For the better part of the next two years, Miller Jr. battled injuries day in and day out.
“It was very hard – very hard – to be honest. The injuries were big ones,” said Miller Jr., who tore his labrum and his left hamate bone. “Until college I hadn’t been injured. … They unfortunately happened at a big time in my life.”
After starting in four of UCLA’s first five games in 2013, Miller Jr. played in only six more all year. He had surgery on his torn hamate, which caused him to miss six weeks. When he returned, he still had trouble swinging the bat, so he had to have his pisiform bone removed.
The rehab process carried over into the 2014 season, when shoulder surgery limited Miller Jr. to six pinch-hit appearances all year.
“They were … injuries that aren’t the easiest to come back from,” Miller Jr. said. “Especially when a hitter, when it’s all on my lead hand, all on my offensive (hand) and my strength.”
Although Miller Jr. was off the field and mostly unable to play, 2014 was when he earned as much respect from his father as ever.
“Baseball’s a hard game. It’s a game of failure, and if you can handle fear and failure and frustration, you’re gonna be very effective as a player and very effective as a human being,” Miller Sr. said.
There was one play in 2014 that illustrated that type of resilience, Miller Sr. said.
“He hit a double in the alley … after not playing for a whole year,” Miller Sr. said. “When he did that I was thinking, ‘Oh my gosh, he’s gonna be OK.’ And I think that’s what the staff (at UCLA) saw, too. They thought, ‘Oh my gosh, he can handle this stuff. … He’s not afraid to fail.'”
Once the 2014 offseason began, Miller Jr. saw his opening. His body was finally back to full strength and UCLA’s incumbent starter at catcher, Shane Zeile had departed for the MLB draft. Miller Jr. said he put everything he had toward earning the starting role for 2015.
“By far, it’s the hardest I’ve worked in my life,” Miller Jr. said. “Cause I knew this was the opportunity of my life. This is my time. And if I don’t do this now, then I might never be able to do this.”

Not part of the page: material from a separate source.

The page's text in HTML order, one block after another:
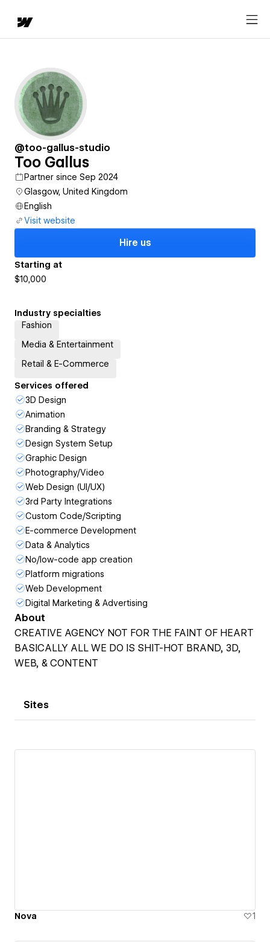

While he worked toward regaining a spot in the everyday lineup, Miller Jr. gleaned wisdom from one of his hall of fame relatives.
“We had a few conversations. A couple things I told him is: ‘Good things come to those who wait,'” Reggie Miller said. “You’re gonna get a better appreciation not only of your teammates but of the game of baseball.”
By the time UCLA opened its 2015 season in mid-February, that’s exactly how Miller Jr. felt. He said he was engaged by the simpler and more ceremonial aspects of the game, such as the national anthem and the pregame announcements of the starting lineup.
When he finally heard his name in the UCLA starting lineup once again, Miller Jr. said he felt a new level of significance that was all his own.
“That’s the first time I was out there (since 2013), and I feel like every time I hear the national anthem and my name in the starting lineup, I always go back to like, ‘Hey I worked for this,'” Miller Jr. said. “It feels surreal every time.”